Computer analysis of structures has traditionally been carried out using the displacement method combined with an incremental iterative scheme for nonlinear problems. In this paper, a Lagrangian approach is developed, which is a mixed method, where besides displacements, the stress resultants and other variables of state are primary unknowns. The method can potentially be used for the analysis of collapse of structures subjected to severe vibrations resulting from shocks or dynamic loads. The evolution of the structural state in time is provided a weak formulation using Hamilton’s principle. It is shown that a certain class of structures, known as reciprocal structures, has a mixed Lagrangian formulation in terms of displacements and internal forces. The form of the Lagrangian is invariant under finite displacements and can be used in geometric nonlinear analysis. For numerical solution, a discrete variational integrator is derived starting from the weak formulation.

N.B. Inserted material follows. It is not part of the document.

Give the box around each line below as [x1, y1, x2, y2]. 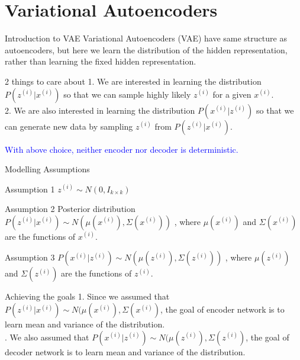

This integrator inherits the energy and momentum conservation characteristics for conservative systems and the contractivity of dissipative systems. The integration of each step is a constrained minimization problem and it is solved using an augmented Lagrangian algorithm. In contrast to the traditional displacement-based method, the Lagrangian method provides a generalized formulation which clearly separates the modeling of components from the numerical solution. Phenomenological models of components, essential to simulate collapse, can be incorporated without having to implement model-specific incremental state determination algorithms. The state variables are determined at the global level by the optimization method.